Dr M. Demarche et Dr V. Verdin
 

L’amélioration des techniques de dépistage anténatal (DAN) nous permet de diagnostiquer avec une précision croissante des malformations cervicales, thoraciques (médiastinales ou pulmonaires) et abdominales (pariétales ou viscérales) susceptibles de conduire à une intervention chirurgicale plus ou moins urgente après la naissance. Nous avons choisi d’illustrer l’apport du Centre Pluridisciplinaire de Diagnostic Prénatal (CPDPN) avec l’exemple d’un foetus porteur d’un laparoschisis (figure 1).

Cette pathologie rare (1/ 5000 naissances en Europe) est caractérisée par l’issue de viscères hors de l’abdomen foetal, sans sac, le plus souvent au bord latéral droit de l’ombilic. Il s’agit d’un défaut de la croissance embryonnaire et les malformations associées sont exceptionnelles. L’anse digestive herniée peut cependant être le siège d’une inflammation (périviscérite) plus ou moins importante ou présenter des complications parfois difficiles à suspecter avant la naissance. Celles-ci sont en relation probable avec un défaut de vascularisation mésentérique liée à l’étroitesse du collet et au contact des anses avec le liquide amniotique. Ainsi l’apparition au fil de la grossesse d’anses dilatées fait suspecter une obstruction dont le caractère « complet » correspond à une atrésie qui ne se rencontre que dans moins de 10 % des cas (figure 2). La mise en évidence d’un oligoamnios (quantité trop faible de liquide amniotique) ou d’un liquide amniotique trouble peut conduire à la réalisation prénatale d’amnio-infusions limitant le risque de lésions intestinales associées. Le laparoschisis étant régulièrement associé à un certain degré de prématurité, l’administration d’une corticothérapie à la maman de façon à « maturer » la fonction pulmonaire du foetus est régulièrement envisagée. Ce traitement par son caractère anti-inflammatoire puissant limiterait peut-être les lésions intestinales. Ces grossesses à risque font l’objet d’un suivi rapproché.

L’accouchement par voie basse reste optimal malgré le défaut de fermeture pariétale et la césarienne n’est envisagée qu’aux cas par cas chez ces jeunes mamans souvent primipares.

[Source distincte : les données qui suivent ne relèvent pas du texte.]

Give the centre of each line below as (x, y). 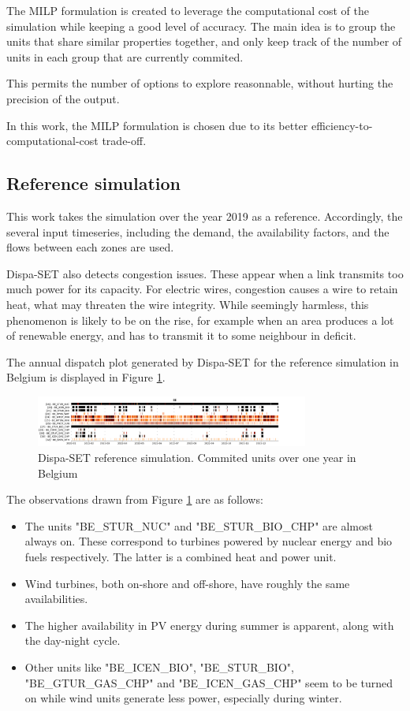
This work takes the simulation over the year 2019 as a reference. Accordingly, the (205, 216)
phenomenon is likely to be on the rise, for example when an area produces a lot (200, 320)
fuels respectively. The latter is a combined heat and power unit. (181, 557)
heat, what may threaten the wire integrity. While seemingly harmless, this (188, 304)
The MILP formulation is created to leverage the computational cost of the (188, 10)
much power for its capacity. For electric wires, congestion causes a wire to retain (202, 289)
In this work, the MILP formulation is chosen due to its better (157, 125)
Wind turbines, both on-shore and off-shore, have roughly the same (187, 583)
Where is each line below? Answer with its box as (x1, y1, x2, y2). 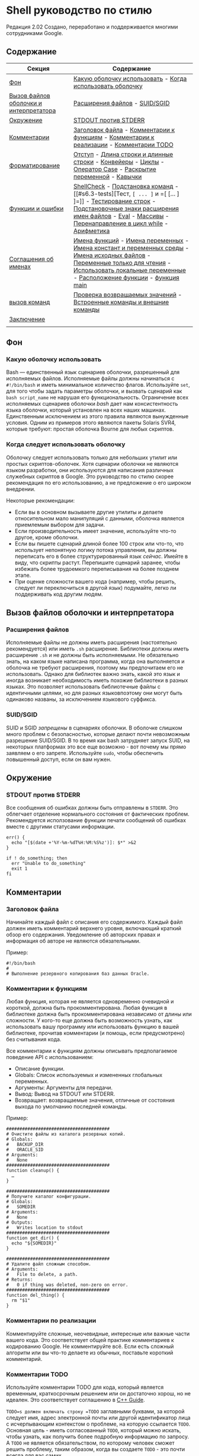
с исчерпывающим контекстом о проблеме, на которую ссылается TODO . (6, 1420, 191, 1427)
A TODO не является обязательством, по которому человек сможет (6, 1439, 175, 1446)
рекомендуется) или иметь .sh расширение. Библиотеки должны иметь (6, 645, 190, 652)
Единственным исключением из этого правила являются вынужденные (6, 413, 189, 420)
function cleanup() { (6, 1168, 60, 1174)
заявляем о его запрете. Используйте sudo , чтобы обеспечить (6, 749, 164, 756)
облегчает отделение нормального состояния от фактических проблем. (6, 810, 190, 817)
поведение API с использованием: (6, 1054, 94, 1061)
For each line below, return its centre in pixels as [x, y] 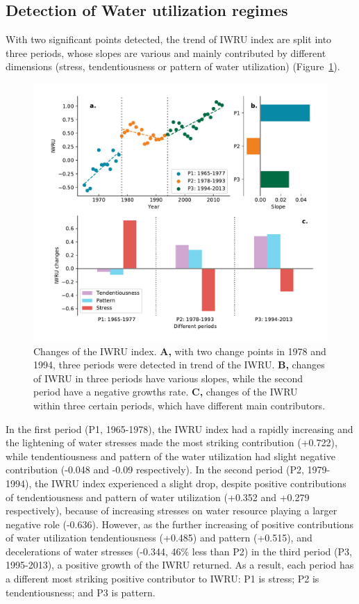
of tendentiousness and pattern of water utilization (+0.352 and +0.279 [158, 497]
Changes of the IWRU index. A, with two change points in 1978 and [180, 351]
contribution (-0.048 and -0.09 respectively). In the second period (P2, [155, 470]
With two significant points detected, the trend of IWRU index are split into [169, 39]
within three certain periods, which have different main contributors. [179, 405]
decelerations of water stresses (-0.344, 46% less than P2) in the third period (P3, [179, 551]
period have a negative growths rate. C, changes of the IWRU [166, 392]
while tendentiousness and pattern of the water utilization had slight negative [170, 456]

À la naissance, l’enfant est pris en charge immédiatement par les néonatologues présents en salle d’accouchement. Il est placé dans deux sachets stériles serrés à la taille de l’enfant respectivement au-dessus et sous l’orifice permettant ainsi d’isoler les viscères des urines et des selles et de limiter le refroidissement par évaporation. L’enfant est installé en position latérale droite ou des dispositifs sont utilisés de façon à limiter les tractions mésentériques excessives, source de douleurs. Une voie d’accès vasculaire est rapidement posée ainsi qu’une sonde gastrique en décharge (figure 3).

L’intervention chirurgicale est alors réalisée. Le scénario idéal correspond à la réintégration des viscères avec fermeture de la paroi en première intention autour des éléments du cordon ombilical conservé (figure 4). Lorsque la périviscérite est trop importante, la fermeture en un temps n’est pas possible sans générer une pression abdominale excessive délétère au bon fonctionnement des autres systèmes (pulmonaire, rénal, hépatique, intestinal …). Un « silo » temporaire est alors confectionné, suivi d’une réintégration différée dans la semaine qui suit (figure 5). Toute anomalie associée est repérée et corrigée, comme l’atrésie discutée au préalable. Dans ce cas particulier, le rétablissement de continuité n’est réalisé que si l’état de l’intestin l’autorise. D’autres fois encore, une petite prothèse est utilisée recouverte par la peau plus extensible que la paroi. Son retrait non systématique sera parfois réalisé à plusieurs années de distance.

L’évolution de ces bébés est dépendante de la longueur de l’ileus postopératoire parfois prolongé notamment en cas d’inflammation importante. L’alimentation sera assurée dans l’intervalle par voie parentérale totale, elle-même grevée de son lot de complications potentielles à court, moyen et long terme : difficulté des accès vasculaires, risque d’infection, dégradation de la fonction hépatique...

Dans la grande majorité des cas, l’évolution est favorable avec reprise d’une alimentation orale et entérale progressives. Les mamans sont chaudement encouragées à allaiter leur bébé malgré le délai de plusieurs semaines possible avant la reprise d’un transit efficace. Les difficultés d’alimentation peuvent être aggravées par un reflux gastro-oesophagien particulièrement fréquent dans ces conditions. À terme, la plupart de ces enfants ont un pronostic excellent (figure 6).

Tous ces problèmes font l’objet de larges explications préalables permettant ainsi d’aménager au mieux la naissance et le retour au domicile différé du bébé et de sa maman. La question systématiquement posée par les futurs parents est la longueur du séjour hospitalier éminemment variable. Il nous appartient d’apporter les arguments pour traduire notre incapacité à répondre de façon précise à cette interrogation pourtant tellement légitime.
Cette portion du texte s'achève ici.